キリトの反応にアスナはキリト君らしいねと微笑む。

「軍とかほかのギルドとかでもキリト君に助けられたって人、多いから。私もそうだし」
「あれは少し違うような……」

あれは当然のことをしたまで……いや、自分がそうしたいから、アスナを死なせたくなかったから、もっと言えばアスナをあのような状況に追い込んだのは、キリト自身だったから。

「ごめん。嫌なこと思い出させちゃって」
「あっ、そんなことないって。俺はもう引きずってないし、アスナも気にしないでくれ」

どうやら表情に出ていたらしい。キリトは即座に否定し、アスナを安心させる。

「まっ、別に噂なんて今さら気にしないからな。前ならともかく、今はアスナもいるし。けどアスナの悪口はなぁ……」

もし言っている奴がいれば、すぐにでもビーターの悪名で黙らせるのだが。

「もう。ダメだよ、そんなことしちゃ。余計にひどくなるし、そもそも私もキリト君と同じでそんなもの気にしないから。私としてはそんな誹謗中傷よりも、キリト君と一緒にいる方が重要なんだから」

だからキリト君も気にしないでと言う。キリトも渋々ながら、わかったと言う。

「さて。じゃあ俺はエギルの所に行ってくる」
「私も一緒に行こうか?」
「うーん。一緒に来てほしいのは山々だけど、絶対アスナを連れて行くといろいろ聞かれる。どうせ後でほかの連中にも知られて説明するんだったら、二度手間になって面倒だし余計な詮索されるのも嫌だから今は秘密にしておきたい」

キリトとしてはエギルが漏らすとは思えないが、二人で一緒にエギルの店に入ったところを見られれば、ほかのプレイヤー達が騒ぎ出すだろう。
ただでさえ、アルゴに見つからないように細心の注意を払っていると言うのに、不用意にアスナを連れて行けば、アルゴをはじめ、ほかのプレイヤーに見つかりかねない。
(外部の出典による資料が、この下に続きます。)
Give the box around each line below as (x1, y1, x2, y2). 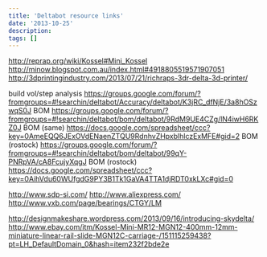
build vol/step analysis (8, 89, 83, 99)
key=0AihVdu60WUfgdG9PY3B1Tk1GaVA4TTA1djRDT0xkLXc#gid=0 (8, 174, 234, 184)
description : (8, 27, 52, 35)
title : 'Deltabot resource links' (8, 11, 125, 20)
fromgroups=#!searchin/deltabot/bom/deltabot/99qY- (8, 149, 187, 158)
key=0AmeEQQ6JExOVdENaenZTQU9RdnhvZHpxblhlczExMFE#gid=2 (8, 132, 240, 141)
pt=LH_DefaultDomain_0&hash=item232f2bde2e (8, 239, 170, 249)
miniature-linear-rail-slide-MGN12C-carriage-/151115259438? (8, 230, 212, 241)
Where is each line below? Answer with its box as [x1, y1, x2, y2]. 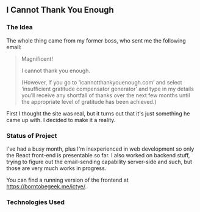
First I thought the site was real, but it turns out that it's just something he [6, 109, 190, 117]
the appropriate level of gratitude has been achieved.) [21, 98, 157, 105]
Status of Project [6, 131, 57, 140]
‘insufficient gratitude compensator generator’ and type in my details [21, 85, 194, 92]
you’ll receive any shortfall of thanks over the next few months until [21, 91, 190, 99]
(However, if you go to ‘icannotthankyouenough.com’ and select [21, 78, 182, 86]
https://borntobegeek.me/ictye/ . [6, 182, 87, 190]
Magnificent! [21, 55, 54, 63]
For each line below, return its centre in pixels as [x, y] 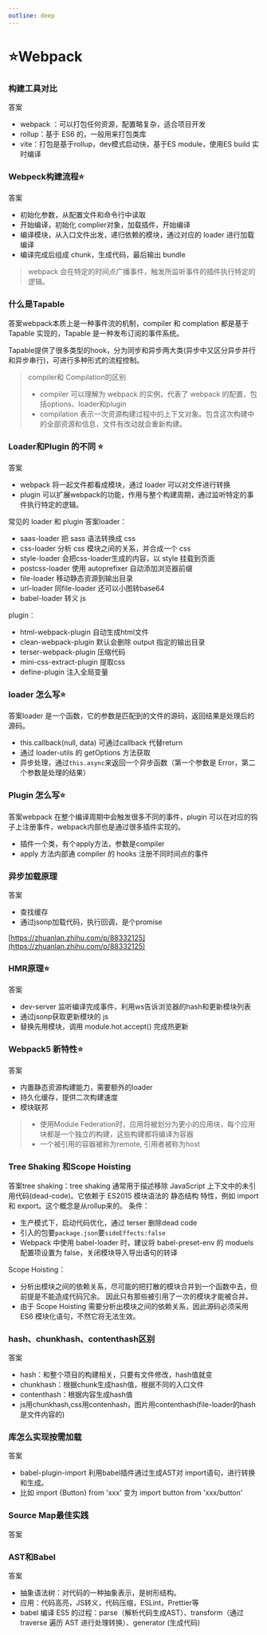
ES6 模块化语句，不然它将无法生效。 [80, 1316]
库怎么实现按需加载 [45, 1437]
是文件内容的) [42, 1414]
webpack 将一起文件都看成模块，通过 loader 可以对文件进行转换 [125, 484]
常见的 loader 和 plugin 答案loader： [68, 521]
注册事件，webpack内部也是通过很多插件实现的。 [104, 826]
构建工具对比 [33, 88]
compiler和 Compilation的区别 [77, 377]
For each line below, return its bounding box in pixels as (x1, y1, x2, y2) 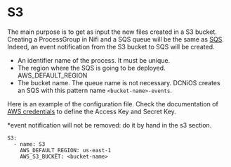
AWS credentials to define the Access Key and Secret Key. (7, 107, 177, 116)
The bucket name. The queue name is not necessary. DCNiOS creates (17, 78, 220, 87)
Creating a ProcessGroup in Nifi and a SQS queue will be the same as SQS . (7, 35, 225, 43)
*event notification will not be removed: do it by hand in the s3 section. (7, 120, 212, 129)
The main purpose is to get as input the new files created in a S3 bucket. (7, 27, 218, 36)
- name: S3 (13, 140, 46, 148)
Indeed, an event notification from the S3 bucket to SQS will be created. (7, 42, 216, 51)
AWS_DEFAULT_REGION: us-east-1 (20, 147, 112, 154)
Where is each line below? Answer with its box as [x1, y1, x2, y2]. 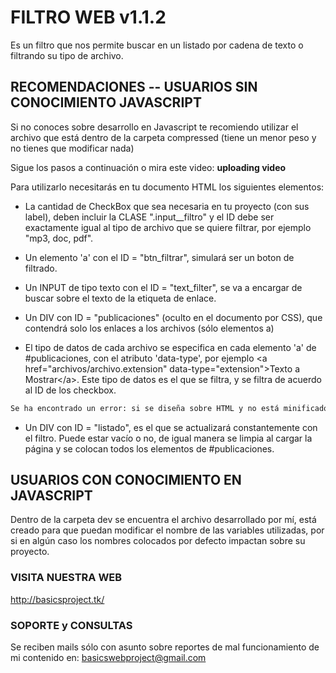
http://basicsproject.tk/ [10, 593, 105, 605]
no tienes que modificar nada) [10, 142, 135, 154]
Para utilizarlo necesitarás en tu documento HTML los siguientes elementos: [10, 181, 325, 193]
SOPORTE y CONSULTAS [10, 618, 133, 632]
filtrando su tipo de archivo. [10, 49, 124, 61]
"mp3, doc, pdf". [24, 232, 94, 244]
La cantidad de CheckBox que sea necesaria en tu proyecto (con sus [24, 200, 310, 212]
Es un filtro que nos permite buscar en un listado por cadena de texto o [10, 39, 304, 51]

(アルゴの場合、もしかすれば気が付いてるかもしれないな。接触してこないところを見ると、まだ情報を売ってないってことだろうけど)

アルゴにバレれば、即座にアインクラッド全体に広がりかねない。売れる情報なら、自分の情報でも売るような女である。
ビーターのこんなおいしい情報を、彼女が黙っているはずがない。

(口止めしとかないとな。そもそも口止めできるかな。また金が飛んでいく)

アルゴへの対応を悩みつつも、キリトはアイテムを持って、エギルの店へと赴くのだった。